Object size for characters in R - How does R global string pool work?

核能气质少年 提交于 2019-12-04 19:27:11


I am reading Hadley's Advanced R Programming and when it discusses the memory size for characters it says this:

R has a global string pool. This means that each unique string is only stored in one place, and therefore character vectors take up less memory than you might expect.

The example the book gives is this:

#> 96 B
object_size(rep("banana", 10))
#> 216 B

One of the exercises in this section is to compare these two character vectors:

vec <- lapply(0:50, function(i) c("ba", rep("na", i)))
str <- lapply(vec, paste0, collapse = "")

13.4 kB

8.74 kB

Now, since the passage states that R has a global string pool, and since vector vec is composed mainly of repetitions of two strings ("ba" and "na") I actually would - intuitively - expect the size of vec to be smaller than the size of str.

So my question is: how could you most accurately estimate the size of those vectors beforehand?


The key difference is because of the pointers in vec: each of the short scalar strings (CHARSXPs) has to be pointed from the corresponding string vector (STRSXP).

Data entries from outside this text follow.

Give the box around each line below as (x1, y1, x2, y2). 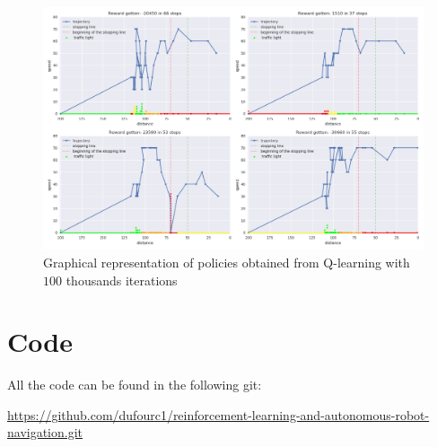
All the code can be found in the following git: (7, 375, 262, 394)
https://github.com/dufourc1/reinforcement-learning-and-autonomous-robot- (7, 405, 430, 424)
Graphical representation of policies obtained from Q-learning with (43, 252, 410, 271)
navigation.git (7, 423, 83, 442)
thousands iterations (66, 270, 178, 289)
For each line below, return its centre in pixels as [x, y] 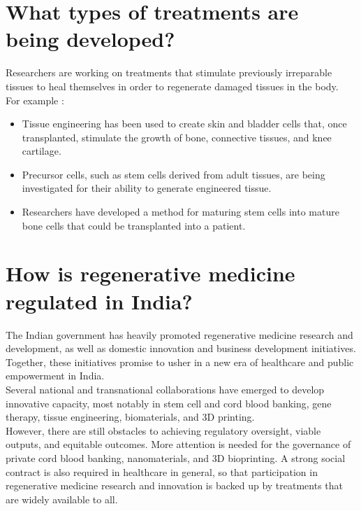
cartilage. [42, 151]
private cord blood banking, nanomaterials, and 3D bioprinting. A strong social [176, 457]
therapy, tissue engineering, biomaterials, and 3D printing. [130, 417]
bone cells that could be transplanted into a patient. [134, 225]
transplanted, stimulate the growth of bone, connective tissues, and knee [177, 137]
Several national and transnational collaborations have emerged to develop [165, 389]
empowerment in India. [55, 376]
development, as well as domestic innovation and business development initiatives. [181, 348]
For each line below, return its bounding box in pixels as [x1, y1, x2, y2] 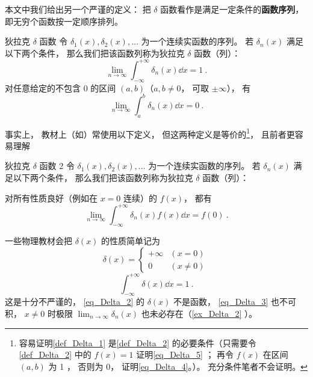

You have some 1326 of such string pointers inside vec, but only 51 in str (a pointer is probably 8 bytes on your platform). The pool is for scalar strings (aka CHARSXP cache). Another non-obvious factor is internal fragmentation, e.g. on my system, a scalar string takes the same size regardless of whether it has zero to 7 characters, an 8 character string only takes more, and so on. See the repeated sizes in the following:

unlist(sapply(str, object.size))

[1] 96 96 96 104 104 104 104 120 120 120 120 120 120 120 120 136 136 136 136

[20] 136 136 136 136 152 152 152 152 152 152 152 152 216 216 216 216 216 216 216

[39] 216 216 216 216 216 216 216 216 216 216 216 216 216

These are, however, implementation details of R's memory manager that could change and one should not depend on them in any way in user programs - with another object layout/memory manager, str could use more space than vec.